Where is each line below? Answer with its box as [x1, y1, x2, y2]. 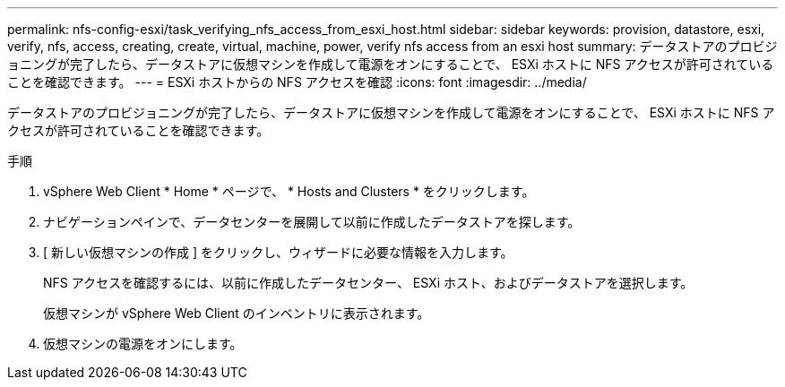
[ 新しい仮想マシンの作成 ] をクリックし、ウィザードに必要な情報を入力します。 [43, 245, 513, 260]
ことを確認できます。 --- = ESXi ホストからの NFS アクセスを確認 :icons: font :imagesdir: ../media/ [7, 74, 587, 90]
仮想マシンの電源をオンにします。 [43, 336, 243, 351]
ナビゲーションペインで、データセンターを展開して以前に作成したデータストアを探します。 [43, 214, 581, 229]
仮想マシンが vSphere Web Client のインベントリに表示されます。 [43, 305, 430, 321]
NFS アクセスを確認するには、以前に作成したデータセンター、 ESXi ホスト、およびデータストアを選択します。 [43, 275, 694, 290]
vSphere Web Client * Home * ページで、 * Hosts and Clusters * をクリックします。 [43, 184, 535, 199]
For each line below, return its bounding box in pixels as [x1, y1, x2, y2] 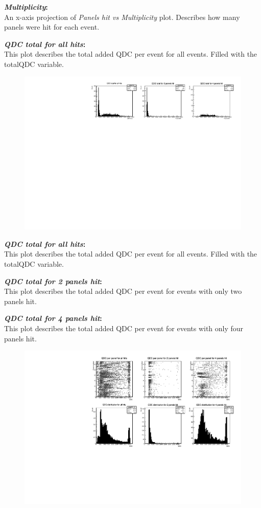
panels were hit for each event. [4, 21, 100, 32]
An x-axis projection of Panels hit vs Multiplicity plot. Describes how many [4, 11, 240, 22]
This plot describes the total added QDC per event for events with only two [4, 286, 242, 296]
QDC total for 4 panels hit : [4, 313, 102, 324]
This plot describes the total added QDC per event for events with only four [4, 322, 244, 333]
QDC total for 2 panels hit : [4, 275, 102, 286]
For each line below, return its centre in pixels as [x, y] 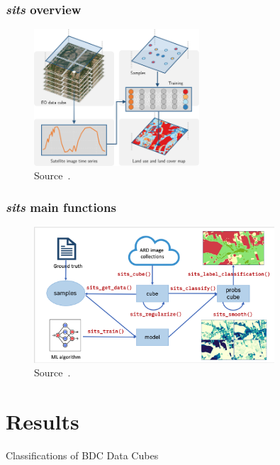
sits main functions [61, 207]
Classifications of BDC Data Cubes [82, 455]
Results [43, 421]
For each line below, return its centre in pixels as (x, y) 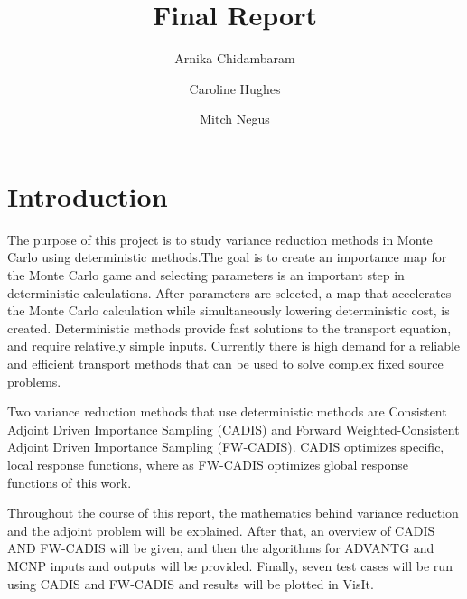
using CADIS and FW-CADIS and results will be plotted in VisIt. (191, 583)
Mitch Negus (235, 119)
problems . (34, 381)
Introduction (88, 196)
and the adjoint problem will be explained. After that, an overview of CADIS (221, 530)
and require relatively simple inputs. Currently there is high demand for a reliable (234, 346)
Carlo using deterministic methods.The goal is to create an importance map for (227, 257)
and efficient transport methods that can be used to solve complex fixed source (225, 363)
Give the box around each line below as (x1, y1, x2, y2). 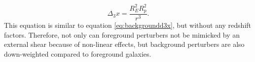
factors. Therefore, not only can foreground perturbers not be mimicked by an (4, 29, 240, 40)
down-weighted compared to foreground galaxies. (4, 48, 151, 59)
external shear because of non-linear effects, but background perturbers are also (4, 39, 245, 49)
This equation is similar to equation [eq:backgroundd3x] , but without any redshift (4, 20, 252, 30)
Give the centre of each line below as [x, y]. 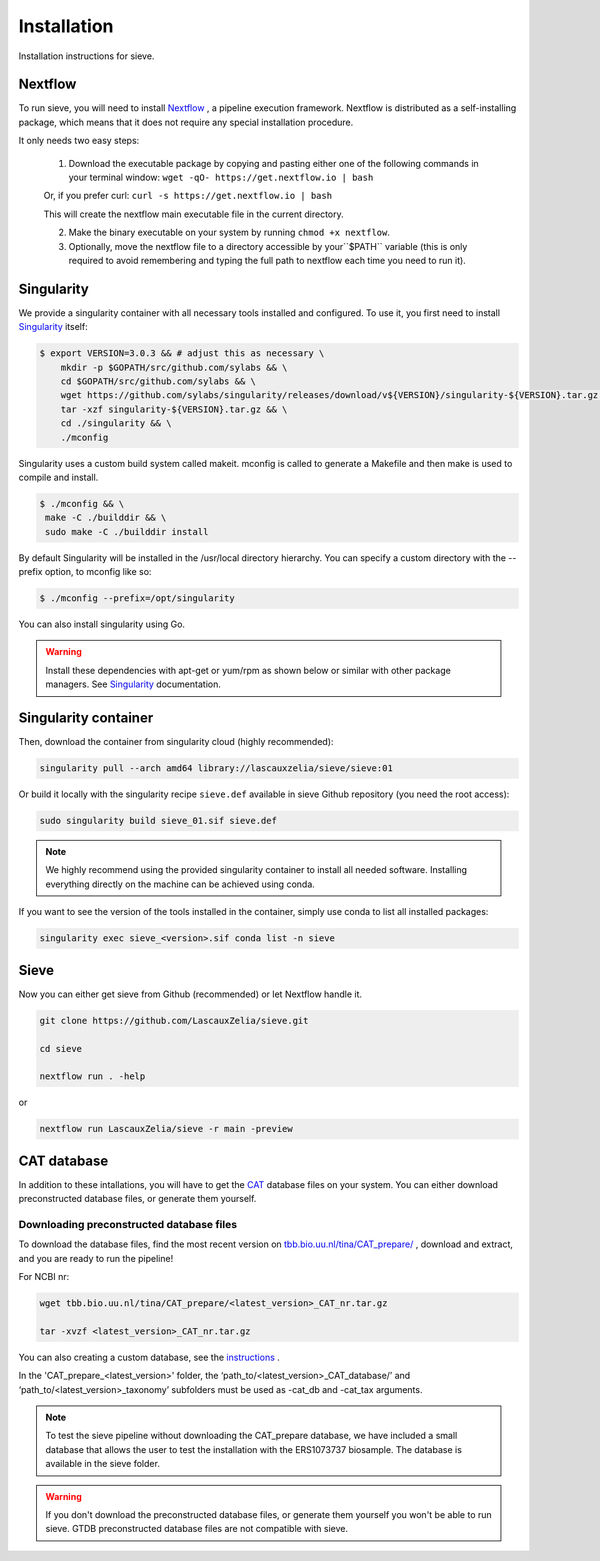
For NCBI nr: [44, 1277]
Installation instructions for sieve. [86, 56]
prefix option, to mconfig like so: [85, 572]
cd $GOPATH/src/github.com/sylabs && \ [158, 381]
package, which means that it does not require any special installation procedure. [186, 122]
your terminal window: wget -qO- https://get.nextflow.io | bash [221, 177]
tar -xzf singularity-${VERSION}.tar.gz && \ [174, 409]
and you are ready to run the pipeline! [96, 1258]
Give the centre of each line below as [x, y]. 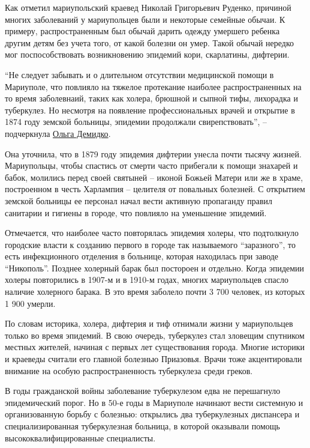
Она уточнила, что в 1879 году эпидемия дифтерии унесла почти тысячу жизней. [153, 153]
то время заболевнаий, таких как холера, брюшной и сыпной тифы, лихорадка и [151, 98]
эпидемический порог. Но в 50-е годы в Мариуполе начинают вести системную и [154, 402]
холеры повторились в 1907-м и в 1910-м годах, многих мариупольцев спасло [147, 280]
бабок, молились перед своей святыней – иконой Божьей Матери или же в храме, [154, 177]
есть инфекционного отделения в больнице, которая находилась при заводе [142, 256]
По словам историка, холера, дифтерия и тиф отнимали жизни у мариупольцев [149, 323]
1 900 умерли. [30, 303]
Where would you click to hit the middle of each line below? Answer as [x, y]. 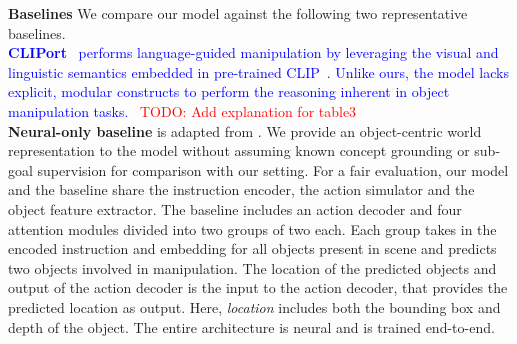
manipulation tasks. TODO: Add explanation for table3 [182, 110]
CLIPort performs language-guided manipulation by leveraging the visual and [253, 52]
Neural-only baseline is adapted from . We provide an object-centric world [245, 130]
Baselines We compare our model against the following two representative [238, 13]
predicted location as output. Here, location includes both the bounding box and [254, 306]
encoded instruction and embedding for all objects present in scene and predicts [252, 248]
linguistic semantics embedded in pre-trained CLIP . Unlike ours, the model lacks [258, 71]
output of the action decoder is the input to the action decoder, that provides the [258, 287]
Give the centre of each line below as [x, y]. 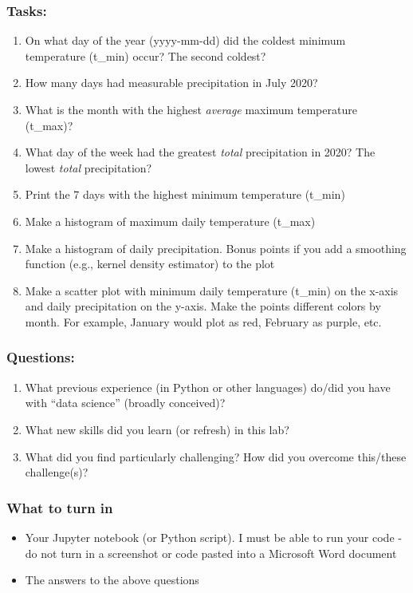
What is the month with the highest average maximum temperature [191, 109]
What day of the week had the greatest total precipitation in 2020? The [200, 152]
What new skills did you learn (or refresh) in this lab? [157, 429]
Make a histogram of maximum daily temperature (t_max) [170, 221]
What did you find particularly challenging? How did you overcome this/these [216, 456]
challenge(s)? [57, 472]
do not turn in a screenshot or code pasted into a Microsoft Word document [211, 553]
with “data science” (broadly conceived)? [125, 403]
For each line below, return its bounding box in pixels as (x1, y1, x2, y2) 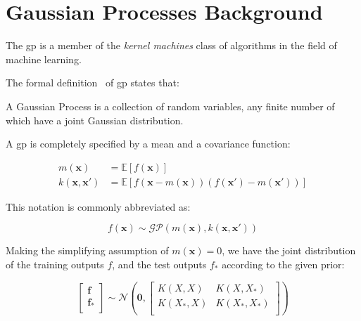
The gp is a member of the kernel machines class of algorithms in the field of (6, 38, 337, 53)
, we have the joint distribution (222, 243, 356, 258)
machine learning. (6, 51, 82, 66)
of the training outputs (6, 256, 104, 271)
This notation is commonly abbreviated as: (6, 199, 191, 214)
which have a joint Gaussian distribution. (6, 112, 184, 127)
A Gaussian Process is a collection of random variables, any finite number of (6, 98, 335, 113)
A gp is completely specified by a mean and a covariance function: (6, 136, 291, 151)
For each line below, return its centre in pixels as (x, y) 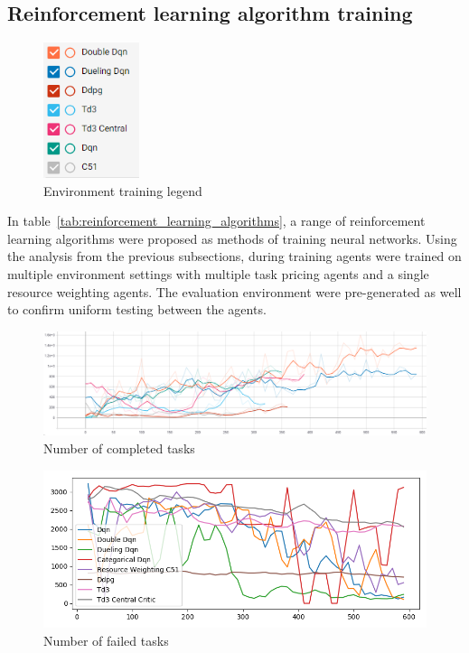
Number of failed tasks (106, 641)
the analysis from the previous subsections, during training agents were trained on (234, 256)
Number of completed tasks (119, 448)
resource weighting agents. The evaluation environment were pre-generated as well (234, 291)
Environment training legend (123, 190)
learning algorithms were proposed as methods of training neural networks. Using (232, 238)
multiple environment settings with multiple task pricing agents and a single (218, 274)
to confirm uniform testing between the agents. (137, 309)
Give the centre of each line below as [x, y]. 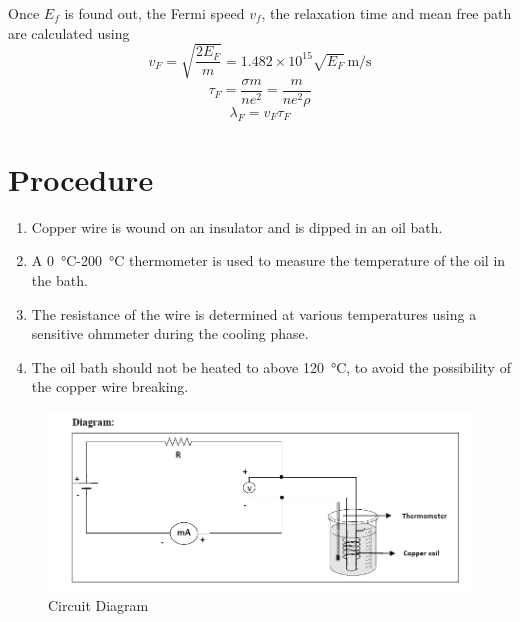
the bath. [59, 279]
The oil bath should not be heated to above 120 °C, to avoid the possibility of [271, 366]
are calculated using [69, 32]
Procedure [81, 178]
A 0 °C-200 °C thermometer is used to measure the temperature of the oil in [268, 260]
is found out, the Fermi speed [154, 13]
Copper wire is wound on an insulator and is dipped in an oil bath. [237, 226]
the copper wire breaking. [110, 386]
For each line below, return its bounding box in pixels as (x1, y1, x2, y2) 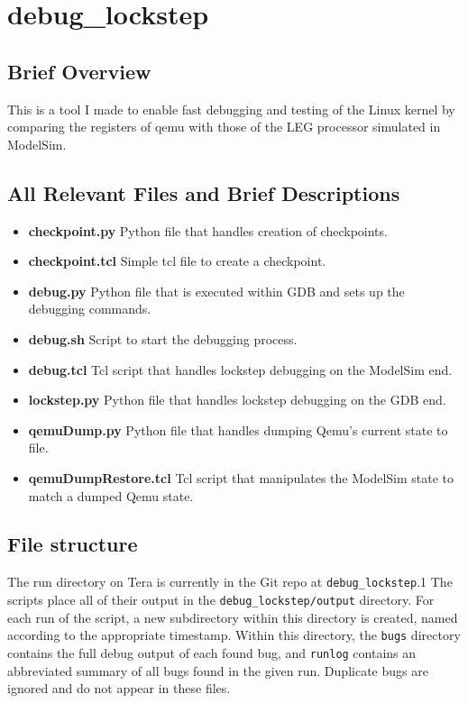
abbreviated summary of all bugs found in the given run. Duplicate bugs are (7, 661, 428, 680)
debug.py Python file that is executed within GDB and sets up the (28, 281, 405, 300)
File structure (7, 530, 138, 558)
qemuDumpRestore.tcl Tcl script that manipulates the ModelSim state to (28, 468, 454, 487)
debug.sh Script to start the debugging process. (28, 329, 298, 348)
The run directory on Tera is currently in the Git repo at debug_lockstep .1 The (7, 572, 453, 591)
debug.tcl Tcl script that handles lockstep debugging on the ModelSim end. (28, 360, 453, 379)
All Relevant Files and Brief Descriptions (7, 178, 400, 206)
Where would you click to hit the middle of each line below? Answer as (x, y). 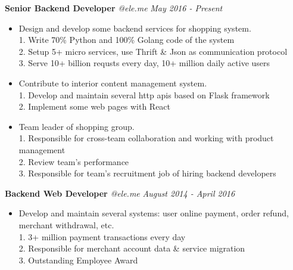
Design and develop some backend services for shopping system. (135, 28)
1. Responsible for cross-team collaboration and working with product (146, 138)
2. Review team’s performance (74, 161)
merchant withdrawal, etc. (66, 224)
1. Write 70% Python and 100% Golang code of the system (127, 40)
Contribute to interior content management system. (113, 83)
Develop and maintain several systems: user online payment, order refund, (154, 213)
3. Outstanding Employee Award (78, 260)

——————————

HOW TO COMPLETE THIS TASK:
Only lines holding the word "ESXi" belong in the answer; copy all of them from the records.

SOLVED PROBLEM:
ことを確認できます。 --- = ESXi ホストからの NFS アクセスを確認 :icons: font :imagesdir: ../media/ [7, 74, 587, 90]
NFS アクセスを確認するには、以前に作成したデータセンター、 ESXi ホスト、およびデータストアを選択します。 [43, 275, 694, 290]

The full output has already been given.